Together, these two revolts over water should send an important message to officials at the World Bank, if they are willing to hear it. The people of Bolivia did not choose to privatize their public water systems. That choice was forced on them, as it has been in many poor nations around the world, when the World Bank made privatization an explicit condition of aid in the mid-1990s. Poor countries such as Bolivia, which rely heavily on foreign assistance for survival, are not in much of a position to say no to such pressures.

World Bank water officials claim all the best intentions when they make the push for water privatization. The bank has argued that poor governments are often too plagued by local corruption and too ill equipped to run public water systems efficiently. Handing water over to foreign corporations, the bank has said, opens the door to needed investment and skilled management.

However, to borrow a phrase, the road to bad public policy is often paved with good intentions. Bolivia's experience with bank-forced water privatization is a striking example of the yawning gap between World Bank theory and how things actually work in the real world for the poor families who have to live with the results.

In Cochabamba five years ago, the water contract with Bechtel and the Abengoa Corporation of Spain paved the way for rate increases of double and more for poor water users. Those steep and sudden price hikes, needed in part to finance the 16 percent annual profit demanded by the companies, led to citywide protests and eventually to Bechtel's and Abengoa's ouster. The Bolivian government declared martial law in an effort to save the companies' contract, leaving one teenage boy dead and more than 100 people wounded.

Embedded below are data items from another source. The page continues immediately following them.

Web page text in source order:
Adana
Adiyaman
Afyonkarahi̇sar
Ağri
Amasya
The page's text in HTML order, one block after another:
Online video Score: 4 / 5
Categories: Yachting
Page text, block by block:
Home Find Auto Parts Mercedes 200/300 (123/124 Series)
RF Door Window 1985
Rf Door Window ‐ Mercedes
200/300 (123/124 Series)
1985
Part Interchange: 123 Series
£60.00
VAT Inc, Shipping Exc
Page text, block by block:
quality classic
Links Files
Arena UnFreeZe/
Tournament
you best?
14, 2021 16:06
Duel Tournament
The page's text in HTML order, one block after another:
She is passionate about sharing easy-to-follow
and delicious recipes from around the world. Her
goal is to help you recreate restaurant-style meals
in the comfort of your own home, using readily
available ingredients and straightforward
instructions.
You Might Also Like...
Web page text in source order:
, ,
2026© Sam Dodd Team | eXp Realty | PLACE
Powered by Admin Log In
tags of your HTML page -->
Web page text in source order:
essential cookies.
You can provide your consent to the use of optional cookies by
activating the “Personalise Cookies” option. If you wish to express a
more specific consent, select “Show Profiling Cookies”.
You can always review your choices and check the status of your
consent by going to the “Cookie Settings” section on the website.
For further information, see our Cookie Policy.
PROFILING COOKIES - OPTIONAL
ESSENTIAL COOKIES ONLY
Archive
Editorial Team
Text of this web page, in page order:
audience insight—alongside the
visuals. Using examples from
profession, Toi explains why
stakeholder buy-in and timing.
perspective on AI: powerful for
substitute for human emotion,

In El Alto the chief complaint about the Suez/World Bank privatization is that it left tens of thousands of poor families with no access to water whatsoever. Fortunately, no one was killed or wounded in this latest water revolt, a credit to President Carlos Mesa, who agreed that the water contract was inadequate and approved its cancellation.

Observers from all sides will try to pin exotic labels on what happened this month in Bolivia--an indigenous uprising, the work of radicals secretly trying to subvert the government, etc. None of these capture the real lesson. At their essence, the water revolts in Cochabamba and El Alto were consumer rebellions. While many Bolivians are philosophically opposed to putting the country's natural resources into the hands of private corporations--and not without good reason, given the country's recent experiences with World Bank/IMF-forced reforms--most people here are simply angry at the practical result.

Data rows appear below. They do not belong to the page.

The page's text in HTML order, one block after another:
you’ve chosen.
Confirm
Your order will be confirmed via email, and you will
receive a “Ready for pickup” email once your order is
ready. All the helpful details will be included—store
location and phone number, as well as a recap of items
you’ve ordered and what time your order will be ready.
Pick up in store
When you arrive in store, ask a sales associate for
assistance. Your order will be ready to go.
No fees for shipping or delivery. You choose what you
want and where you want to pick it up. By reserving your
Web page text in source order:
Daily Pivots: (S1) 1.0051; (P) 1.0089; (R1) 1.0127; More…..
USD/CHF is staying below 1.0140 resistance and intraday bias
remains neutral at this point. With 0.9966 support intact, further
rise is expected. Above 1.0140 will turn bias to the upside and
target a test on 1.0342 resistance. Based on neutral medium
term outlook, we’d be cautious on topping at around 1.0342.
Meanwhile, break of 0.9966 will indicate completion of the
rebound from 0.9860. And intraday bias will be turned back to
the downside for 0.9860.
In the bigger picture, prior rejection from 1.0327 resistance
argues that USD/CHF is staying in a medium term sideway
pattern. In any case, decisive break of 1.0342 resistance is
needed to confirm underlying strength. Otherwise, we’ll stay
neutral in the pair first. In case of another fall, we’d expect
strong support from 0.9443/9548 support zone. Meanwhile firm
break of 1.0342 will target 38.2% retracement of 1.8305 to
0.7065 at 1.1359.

When Cochabamba's privatization failed, the bank blamed bad implementation, insisting that the theory still held. In 2002 the Bank declared the El Alto-La Paz water privatization as having "achieved positive results. "When the people of El Alto took to the streets this month, it was a clear declaration that the bank got it wrong.

The promise of private investment has turned out to rely on market-rate pricing that the poor cannot afford. In El Alto the cost of getting a water and sewage hook-up exceeded a half-year's income at the minimum wage. The promise of skilled management turned out to be about corporate leaders willing to let the poor suffer and, in Bechtel and Abengoa's case, stand aside while they were shot. No one--not the Bolivian government, not the World Bank and certainly not the multinational corporations involved--ever asked the Bolivian people, "Do you want to privatize your water?" One of the most important policy choices a people can make--public or private?--was taken away and made by economists and theorists in a huge white stone building a hemisphere away.

Bolivia's second citizen revolt against water privatization in five years ought to give the officials working in that building a moment of pause, to ask why the theory that seems to work so well on paper seems to work out so badly once it hits the ground.